Tribune. This is a first: the European Commission launched on 17 December 2018 the dispute settlement procedure provided for in the Trade and Sustainable Development (CSD) chapter of the Free Trade Agreement (FTA) between the European Union (EU) and South Korea, a chapter whose job is to ensure the protection of workers' rights. Brussels accuses Seoul of failing to respect its commitments in this area, and the procedure will make it possible to take stock of this question of law. Above all, the handling of this dispute will make it possible to judge the effectiveness of the mechanisms envisaged within the CSD chapters to protect workers, on the eve of possible negotiations between the EU-27 and the United Kingdom on the future of their commercial relations.

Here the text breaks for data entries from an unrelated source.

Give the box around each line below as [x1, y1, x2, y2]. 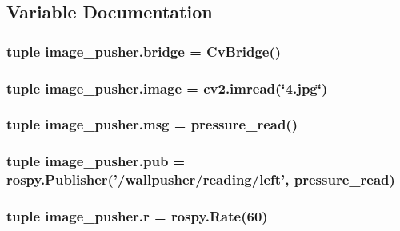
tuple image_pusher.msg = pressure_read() [6, 114, 298, 134]
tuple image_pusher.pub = [6, 151, 186, 171]
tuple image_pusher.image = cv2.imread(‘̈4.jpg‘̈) [6, 78, 328, 98]
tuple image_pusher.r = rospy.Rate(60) [6, 206, 268, 225]
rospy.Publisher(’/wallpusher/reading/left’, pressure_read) [6, 169, 395, 189]
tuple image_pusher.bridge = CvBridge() [6, 41, 282, 61]

The EU-South Korea FTA, which entered into force in 2011, is the first trade agreement concluded by the EU which includes a chapter on trade and sustainable development. In addition to setting certain standards in the field of labor law, this chapter contains a procedure for settling disputes in the event of disputes between the contracting parties. This is the procedure that the Commission initiated. She makes two complaints against the South Korean authorities.

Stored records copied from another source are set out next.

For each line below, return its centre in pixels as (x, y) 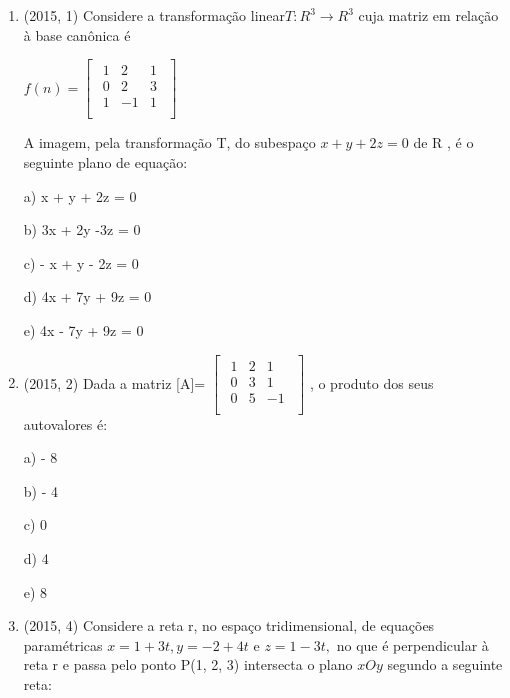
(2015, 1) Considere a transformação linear (154, 15)
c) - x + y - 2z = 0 (81, 262)
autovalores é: (65, 423)
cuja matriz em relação (428, 15)
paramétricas (63, 644)
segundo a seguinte (445, 664)
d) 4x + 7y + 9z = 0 (87, 296)
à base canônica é (77, 34)

The EU-South Korea Agreement, which entered into force in 2011, is the first trade agreement concluded by the EU which includes a chapter on trade and sustainable development
First, it accuses them of failing to comply with the obligation to "respect […] in their laws and practices, fundamental rights principles [au travail] ". Brussels more specifically attacks several laws adopted by Seoul that violate "Freedom of association and the effective recognition of the right to collective bargaining". Secondly, the Commission criticizes its partner for failing to ratify four fundamental International Labor Organization (ILO) Conventions, which include freedom of association and the abolition of forced labor, despite the fact that the obligation to deploy "Continued and sustained efforts to ratify the fundamental ILO Conventions". Faced with this double accusation, Seoul should refer firstly to its sovereign right to regulate social legislation, and secondly to the fact that non-ratification of the relevant conventions does not entail ipso facto a breach of the obligation in question.